*What is needed:*
Return each record word for word and omit the pictures.

*-*-*

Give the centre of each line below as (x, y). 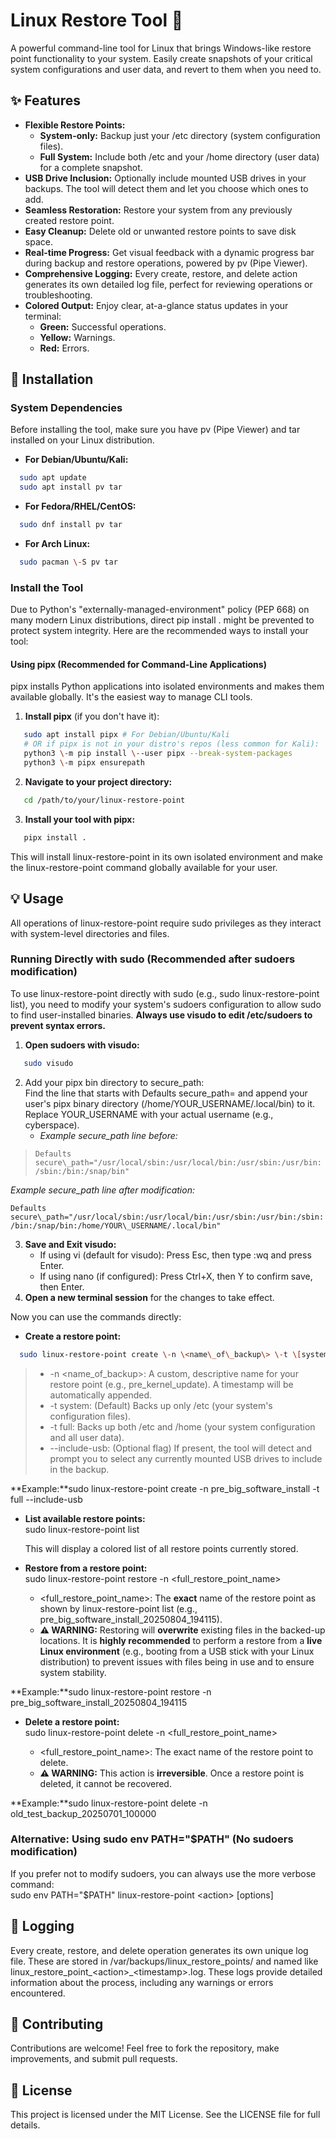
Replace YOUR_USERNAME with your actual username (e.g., (149, 1114)
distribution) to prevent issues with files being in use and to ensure (177, 1661)
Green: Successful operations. (103, 326)
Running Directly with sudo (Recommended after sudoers (153, 959)
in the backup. (79, 1469)
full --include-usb (46, 1499)
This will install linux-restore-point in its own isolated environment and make (167, 856)
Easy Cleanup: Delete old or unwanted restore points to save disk (160, 231)
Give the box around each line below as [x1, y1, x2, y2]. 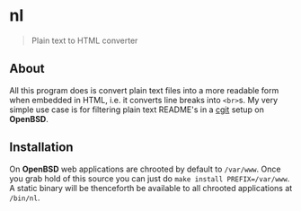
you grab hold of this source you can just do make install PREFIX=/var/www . [9, 172, 290, 184]
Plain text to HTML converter [31, 35, 138, 46]
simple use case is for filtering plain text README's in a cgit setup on [9, 104, 265, 115]
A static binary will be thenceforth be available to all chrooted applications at [9, 182, 293, 193]
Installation [9, 140, 74, 155]
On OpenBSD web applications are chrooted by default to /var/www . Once [9, 163, 281, 174]
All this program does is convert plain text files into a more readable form [9, 84, 279, 95]
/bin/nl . [9, 192, 40, 203]
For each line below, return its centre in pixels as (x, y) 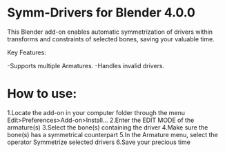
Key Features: (27, 52)
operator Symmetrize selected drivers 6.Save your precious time (99, 142)
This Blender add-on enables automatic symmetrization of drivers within (110, 32)
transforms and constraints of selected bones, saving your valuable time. (111, 39)
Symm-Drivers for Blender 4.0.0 (101, 13)
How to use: (42, 94)
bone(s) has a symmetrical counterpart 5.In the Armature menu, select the (113, 134)
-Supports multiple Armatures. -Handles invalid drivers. (86, 65)
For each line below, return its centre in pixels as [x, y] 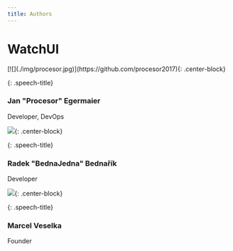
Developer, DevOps [36, 116]
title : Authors [30, 14]
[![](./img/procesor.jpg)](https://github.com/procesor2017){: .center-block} [116, 69]
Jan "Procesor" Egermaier [54, 101]
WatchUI [33, 49]
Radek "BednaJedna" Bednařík [62, 163]
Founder [20, 241]
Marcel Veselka [34, 226]
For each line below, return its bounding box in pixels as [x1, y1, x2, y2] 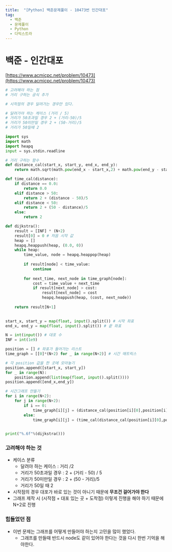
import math [5, 139, 31, 144]
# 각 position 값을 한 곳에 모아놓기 [5, 360, 75, 366]
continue [32, 267, 52, 272]
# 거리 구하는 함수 [5, 158, 39, 163]
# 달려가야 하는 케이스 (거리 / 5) [5, 111, 70, 116]
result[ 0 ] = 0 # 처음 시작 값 [14, 233, 74, 238]
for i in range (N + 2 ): [5, 393, 52, 399]
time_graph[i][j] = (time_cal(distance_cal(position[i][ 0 [32, 417, 159, 423]
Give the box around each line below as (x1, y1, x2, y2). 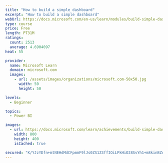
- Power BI (9, 113, 32, 118)
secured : (5, 150, 23, 155)
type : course (5, 21, 32, 26)
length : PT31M (5, 30, 35, 35)
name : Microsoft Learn (9, 63, 57, 68)
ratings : (5, 35, 23, 40)
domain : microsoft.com (9, 67, 57, 72)
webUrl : (5, 16, 21, 21)
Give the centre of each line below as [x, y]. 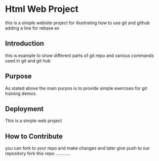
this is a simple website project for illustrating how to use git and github [78, 23]
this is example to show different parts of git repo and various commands [79, 55]
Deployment [24, 109]
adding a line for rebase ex [32, 28]
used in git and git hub [28, 61]
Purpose [19, 76]
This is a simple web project [34, 121]
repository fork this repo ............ [38, 154]
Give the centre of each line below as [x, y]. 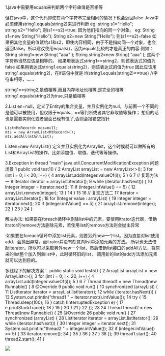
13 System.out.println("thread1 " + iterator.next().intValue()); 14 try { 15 [76, 297]
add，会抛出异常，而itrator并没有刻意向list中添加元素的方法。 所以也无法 [79, 242]
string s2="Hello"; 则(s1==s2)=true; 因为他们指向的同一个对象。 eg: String [80, 30]
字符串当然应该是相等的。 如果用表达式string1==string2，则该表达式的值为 [80, 61]
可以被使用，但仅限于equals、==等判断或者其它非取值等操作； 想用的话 [86, 113]
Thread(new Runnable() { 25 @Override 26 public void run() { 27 [70, 313]
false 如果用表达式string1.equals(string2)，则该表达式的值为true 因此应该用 [81, 67]
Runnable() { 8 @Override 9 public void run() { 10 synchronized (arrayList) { [82, 287]
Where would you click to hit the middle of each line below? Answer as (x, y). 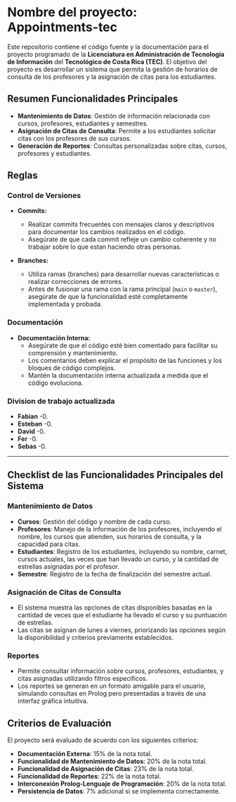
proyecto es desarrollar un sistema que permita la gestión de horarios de (112, 69)
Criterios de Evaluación (59, 723)
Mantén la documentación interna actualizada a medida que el (118, 375)
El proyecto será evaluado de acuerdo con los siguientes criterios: (103, 740)
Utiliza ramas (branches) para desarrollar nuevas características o (124, 274)
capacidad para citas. (49, 544)
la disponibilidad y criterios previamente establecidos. (96, 638)
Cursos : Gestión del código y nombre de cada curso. (94, 522)
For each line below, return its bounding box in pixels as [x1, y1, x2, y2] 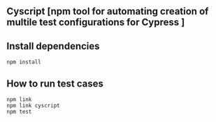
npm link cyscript [6, 102, 60, 109]
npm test [6, 108, 32, 116]
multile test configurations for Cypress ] [6, 17, 185, 29]
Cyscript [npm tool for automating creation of [6, 6, 209, 17]
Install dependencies [6, 40, 100, 52]
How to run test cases [6, 77, 104, 89]
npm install [6, 59, 41, 66]
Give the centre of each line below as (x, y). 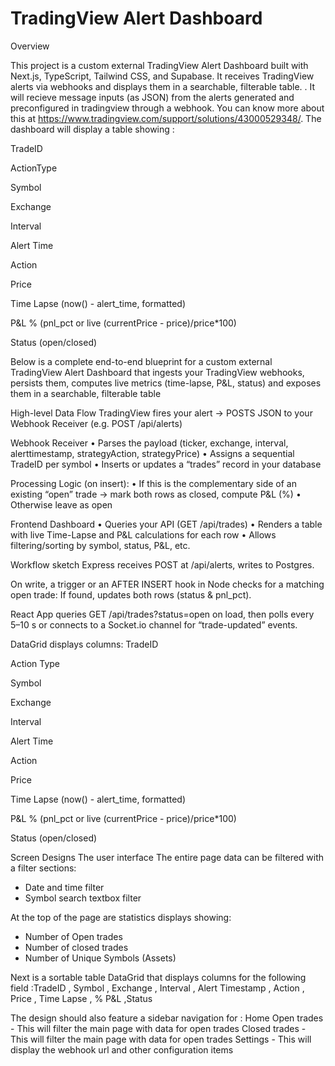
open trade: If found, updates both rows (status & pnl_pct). (131, 594)
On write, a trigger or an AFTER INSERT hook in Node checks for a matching (167, 584)
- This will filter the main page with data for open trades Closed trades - (158, 1028)
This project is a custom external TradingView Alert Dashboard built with (159, 65)
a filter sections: (43, 868)
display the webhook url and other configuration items (122, 1049)
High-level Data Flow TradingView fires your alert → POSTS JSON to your (161, 413)
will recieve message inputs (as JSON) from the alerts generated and (152, 97)
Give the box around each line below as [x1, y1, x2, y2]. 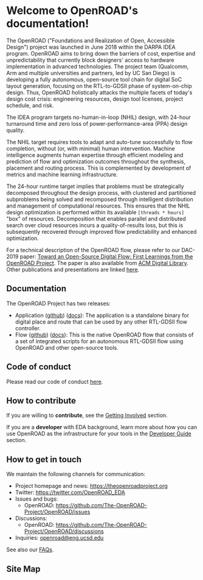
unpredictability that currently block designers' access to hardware [6, 56, 174, 63]
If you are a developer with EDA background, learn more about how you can [6, 424, 198, 431]
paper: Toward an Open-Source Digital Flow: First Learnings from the [19, 253, 193, 260]
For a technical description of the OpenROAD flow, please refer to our [6, 246, 181, 253]
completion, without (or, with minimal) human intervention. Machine [6, 145, 175, 152]
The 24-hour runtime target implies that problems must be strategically [6, 183, 184, 190]
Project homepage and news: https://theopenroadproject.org [15, 482, 168, 490]
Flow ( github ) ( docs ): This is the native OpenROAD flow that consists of [15, 331, 194, 338]
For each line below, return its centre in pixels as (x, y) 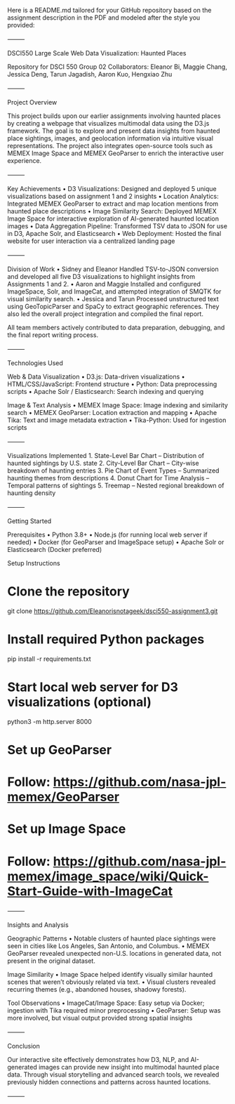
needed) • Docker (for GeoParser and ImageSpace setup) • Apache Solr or (116, 542)
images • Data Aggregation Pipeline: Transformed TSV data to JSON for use (117, 226)
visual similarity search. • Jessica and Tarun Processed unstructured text (113, 299)
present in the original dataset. (52, 961)
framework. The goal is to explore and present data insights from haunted (114, 131)
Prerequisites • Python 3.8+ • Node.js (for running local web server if (108, 534)
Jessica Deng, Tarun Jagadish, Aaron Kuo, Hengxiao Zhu (90, 74)
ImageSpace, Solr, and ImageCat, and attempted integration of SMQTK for (114, 291)

*-*-*

*Solution to this task:*
Give the centre of each line below as (x, y). 
Replace YOUR_USERNAME with your actual username (e.g., (149, 1114)
distribution) to prevent issues with files being in use and to ensure (177, 1661)
Green: Successful operations. (103, 326)
Running Directly with sudo (Recommended after sudoers (153, 959)
in the backup. (79, 1469)
full --include-usb (46, 1499)
This will install linux-restore-point in its own isolated environment and make (167, 856)
Easy Cleanup: Delete old or unwanted restore points to save disk (160, 231)
Give the box around each line below as [x1, y1, x2, y2]. 
you grab hold of this source you can just do make install PREFIX=/var/www . [9, 172, 290, 184]
Plain text to HTML converter [31, 35, 138, 46]
simple use case is for filtering plain text README's in a cgit setup on [9, 104, 265, 115]
A static binary will be thenceforth be available to all chrooted applications at [9, 182, 293, 193]
Installation [9, 140, 74, 155]
On OpenBSD web applications are chrooted by default to /var/www . Once [9, 163, 281, 174]
All this program does is convert plain text files into a more readable form [9, 84, 279, 95]
/bin/nl . [9, 192, 40, 203]
For each line below, return its centre in pixels as (x, y) 
Key Features: (27, 52)
operator Symmetrize selected drivers 6.Save your precious time (99, 142)
This Blender add-on enables automatic symmetrization of drivers within (110, 32)
transforms and constraints of selected bones, saving your valuable time. (111, 39)
Symm-Drivers for Blender 4.0.0 (101, 13)
How to use: (42, 94)
bone(s) has a symmetrical counterpart 5.In the Armature menu, select the (113, 134)
-Supports multiple Armatures. -Handles invalid drivers. (86, 65)
For each line below, return its centre in pixels as [x, y] 
Developer, DevOps [36, 116]
title : Authors [30, 14]
[![](./img/procesor.jpg)](https://github.com/procesor2017){: .center-block} [116, 69]
Jan "Procesor" Egermaier [54, 101]
WatchUI [33, 49]
Radek "BednaJedna" Bednařík [62, 163]
Founder [20, 241]
Marcel Veselka [34, 226]
For each line below, return its bounding box in pixels as [x1, y1, x2, y2] 
import math [5, 139, 31, 144]
# 각 position 값을 한 곳에 모아놓기 [5, 360, 75, 366]
continue [32, 267, 52, 272]
# 거리 구하는 함수 [5, 158, 39, 163]
# 달려가야 하는 케이스 (거리 / 5) [5, 111, 70, 116]
result[ 0 ] = 0 # 처음 시작 값 [14, 233, 74, 238]
for i in range (N + 2 ): [5, 393, 52, 399]
time_graph[i][j] = (time_cal(distance_cal(position[i][ 0 [32, 417, 159, 423]
Give the box around each line below as (x1, y1, x2, y2). 
- Power BI (9, 113, 32, 118)
secured : (5, 150, 23, 155)
type : course (5, 21, 32, 26)
length : PT31M (5, 30, 35, 35)
name : Microsoft Learn (9, 63, 57, 68)
ratings : (5, 35, 23, 40)
domain : microsoft.com (9, 67, 57, 72)
webUrl : (5, 16, 21, 21)
Give the centre of each line below as [x, y]. 
this is a simple website project for illustrating how to use git and github [78, 23]
this is example to show different parts of git repo and various commands [79, 55]
Deployment [24, 109]
adding a line for rebase ex [32, 28]
used in git and git hub [28, 61]
Purpose [19, 76]
This is a simple web project [34, 121]
repository fork this repo ............ [38, 154]
Give the centre of each line below as [x, y]. 
13 System.out.println("thread1 " + iterator.next().intValue()); 14 try { 15 [76, 297]
add，会抛出异常，而itrator并没有刻意向list中添加元素的方法。 所以也无法 [79, 242]
string s2="Hello"; 则(s1==s2)=true; 因为他们指向的同一个对象。 eg: String [80, 30]
字符串当然应该是相等的。 如果用表达式string1==string2，则该表达式的值为 [80, 61]
可以被使用，但仅限于equals、==等判断或者其它非取值等操作； 想用的话 [86, 113]
Thread(new Runnable() { 25 @Override 26 public void run() { 27 [70, 313]
false 如果用表达式string1.equals(string2)，则该表达式的值为true 因此应该用 [81, 67]
Runnable() { 8 @Override 9 public void run() { 10 synchronized (arrayList) { [82, 287]
Where would you click to hit the middle of each line below? Answer as (x, y). 
proyecto es desarrollar un sistema que permita la gestión de horarios de (112, 69)
Criterios de Evaluación (59, 723)
Mantén la documentación interna actualizada a medida que el (118, 375)
El proyecto será evaluado de acuerdo con los siguientes criterios: (103, 740)
Utiliza ramas (branches) para desarrollar nuevas características o (124, 274)
capacidad para citas. (49, 544)
la disponibilidad y criterios previamente establecidos. (96, 638)
Cursos : Gestión del código y nombre de cada curso. (94, 522)
For each line below, return its bounding box in pixels as [x1, y1, x2, y2] 
npm link cyscript [6, 102, 60, 109]
npm test [6, 108, 32, 116]
multile test configurations for Cypress ] [6, 17, 185, 29]
Cyscript [npm tool for automating creation of [6, 6, 209, 17]
Install dependencies [6, 40, 100, 52]
How to run test cases [6, 77, 104, 89]
npm install [6, 59, 41, 66]
Give the centre of each line below as (x, y). 
open trade: If found, updates both rows (status & pnl_pct). (131, 594)
On write, a trigger or an AFTER INSERT hook in Node checks for a matching (167, 584)
- This will filter the main page with data for open trades Closed trades - (158, 1028)
This project is a custom external TradingView Alert Dashboard built with (159, 65)
a filter sections: (43, 868)
display the webhook url and other configuration items (122, 1049)
High-level Data Flow TradingView fires your alert → POSTS JSON to your (161, 413)
will recieve message inputs (as JSON) from the alerts generated and (152, 97)
Give the box around each line below as [x1, y1, x2, y2]. 
unpredictability that currently block designers' access to hardware [6, 56, 174, 63]
If you are a developer with EDA background, learn more about how you can [6, 424, 198, 431]
paper: Toward an Open-Source Digital Flow: First Learnings from the [19, 253, 193, 260]
For a technical description of the OpenROAD flow, please refer to our [6, 246, 181, 253]
completion, without (or, with minimal) human intervention. Machine [6, 145, 175, 152]
The 24-hour runtime target implies that problems must be strategically [6, 183, 184, 190]
Project homepage and news: https://theopenroadproject.org [15, 482, 168, 490]
Flow ( github ) ( docs ): This is the native OpenROAD flow that consists of [15, 331, 194, 338]
For each line below, return its centre in pixels as (x, y) 
needed) • Docker (for GeoParser and ImageSpace setup) • Apache Solr or (116, 542)
images • Data Aggregation Pipeline: Transformed TSV data to JSON for use (117, 226)
visual similarity search. • Jessica and Tarun Processed unstructured text (113, 299)
present in the original dataset. (52, 961)
framework. The goal is to explore and present data insights from haunted (114, 131)
Prerequisites • Python 3.8+ • Node.js (for running local web server if (108, 534)
Jessica Deng, Tarun Jagadish, Aaron Kuo, Hengxiao Zhu (90, 74)
ImageSpace, Solr, and ImageCat, and attempted integration of SMQTK for (114, 291)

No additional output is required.